Zoe waited until its sound diminished and silence returned. She looked up and down the street. Then she returned to the hotel, and to the room where Jake was still sleeping.
She sat on the bed watching the gentle rise and fall of his chest as he slept on. She reached out and held his hand, half-hoping that he would wake, half-hoping that he would not. She decided to leave it to the Fates. If he woke she would tell him about the horse outside. If not, she wouldn’t. She had to ask herself why she was not allowing herself to tell him about some of the events that were happening around them. Why she was staying quiet about these things was also a mystery to her. It was as if some primal part of her was terrified that no event in this place could be good for them. She felt—irrationally but with a conviction that came from deep in her bones—that with each new development, something was trying to insert itself between them. Only absolute stasis would leave them alone.

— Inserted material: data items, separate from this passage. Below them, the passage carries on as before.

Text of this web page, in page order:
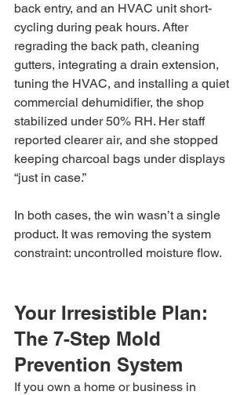
back entry, and an HVAC unit short-
cycling during peak hours. After
regrading the back path, cleaning
gutters, integrating a drain extension,
tuning the HVAC, and installing a quiet
commercial dehumidifier, the shop
stabilized under 50% RH. Her staff
reported clearer air, and she stopped
keeping charcoal bags under displays
“just in case.”
In both cases, the win wasn’t a single
product. It was removing the system
constraint: uncontrolled moisture flow.
Your Irresistible Plan:
The 7-Step Mold
Prevention System
If you own a home or business in

She held on to his hand. One of the first things she had noticed about him when they met was his hands. They were large and manly, but also elegant and descriptive. He used them a great deal in conversation. She wanted to be able to hold his hand for ever.
She fell asleep beside him.
12
The following evening the power failed again. They were in the lobby of the hotel when the lights flickered and went out. The lights went out over the entire village.